▶ _Goal of the exercise_
After finding the line with "It is the policy" in the data below, set down exactly each line through the one with "Easily stay on", inclusive, and stop there.

(Records drawn from a dataset)
○ ○ ○

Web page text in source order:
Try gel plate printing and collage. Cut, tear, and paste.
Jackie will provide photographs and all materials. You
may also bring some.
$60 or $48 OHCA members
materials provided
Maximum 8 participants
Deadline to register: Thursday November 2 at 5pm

○ ○ ○

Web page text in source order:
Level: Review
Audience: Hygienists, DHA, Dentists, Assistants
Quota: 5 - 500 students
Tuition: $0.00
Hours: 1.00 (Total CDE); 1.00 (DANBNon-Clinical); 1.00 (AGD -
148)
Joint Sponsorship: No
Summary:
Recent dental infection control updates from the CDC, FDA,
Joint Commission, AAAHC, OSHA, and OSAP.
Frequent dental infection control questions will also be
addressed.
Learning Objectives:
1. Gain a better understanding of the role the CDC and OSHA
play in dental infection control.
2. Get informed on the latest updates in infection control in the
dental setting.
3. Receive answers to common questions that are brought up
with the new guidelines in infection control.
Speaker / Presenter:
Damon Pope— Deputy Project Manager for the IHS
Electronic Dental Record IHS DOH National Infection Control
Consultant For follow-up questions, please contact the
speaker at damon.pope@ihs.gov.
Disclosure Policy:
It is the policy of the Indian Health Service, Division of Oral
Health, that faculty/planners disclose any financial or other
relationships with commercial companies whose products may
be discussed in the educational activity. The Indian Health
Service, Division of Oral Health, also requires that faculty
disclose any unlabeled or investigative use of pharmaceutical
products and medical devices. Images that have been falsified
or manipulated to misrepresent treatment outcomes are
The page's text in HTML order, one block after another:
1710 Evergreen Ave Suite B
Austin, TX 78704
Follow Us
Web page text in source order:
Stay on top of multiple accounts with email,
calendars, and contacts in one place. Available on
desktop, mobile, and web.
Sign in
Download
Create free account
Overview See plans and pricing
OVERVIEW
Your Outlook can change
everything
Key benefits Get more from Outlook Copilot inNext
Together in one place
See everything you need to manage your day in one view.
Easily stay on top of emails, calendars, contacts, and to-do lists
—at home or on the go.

○ ○ ○

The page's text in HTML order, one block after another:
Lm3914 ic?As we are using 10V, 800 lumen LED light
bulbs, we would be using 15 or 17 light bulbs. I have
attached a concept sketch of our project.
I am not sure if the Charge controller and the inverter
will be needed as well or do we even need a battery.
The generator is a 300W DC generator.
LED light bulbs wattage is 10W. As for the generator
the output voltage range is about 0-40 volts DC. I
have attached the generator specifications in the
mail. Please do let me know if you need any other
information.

○ ○ ○

▶ _Answer space_
It is the policy of the Indian Health Service, Division of Oral
Health, that faculty/planners disclose any financial or other
relationships with commercial companies whose products may
be discussed in the educational activity. The Indian Health
Service, Division of Oral Health, also requires that faculty
disclose any unlabeled or investigative use of pharmaceutical
products and medical devices. Images that have been falsified
or manipulated to misrepresent treatment outcomes are
The page's text in HTML order, one block after another:
1710 Evergreen Ave Suite B
Austin, TX 78704
Follow Us
Web page text in source order:
Stay on top of multiple accounts with email,
calendars, and contacts in one place. Available on
desktop, mobile, and web.
Sign in
Download
Create free account
Overview See plans and pricing
OVERVIEW
Your Outlook can change
everything
Key benefits Get more from Outlook Copilot inNext
Together in one place
See everything you need to manage your day in one view.
Easily stay on top of emails, calendars, contacts, and to-do lists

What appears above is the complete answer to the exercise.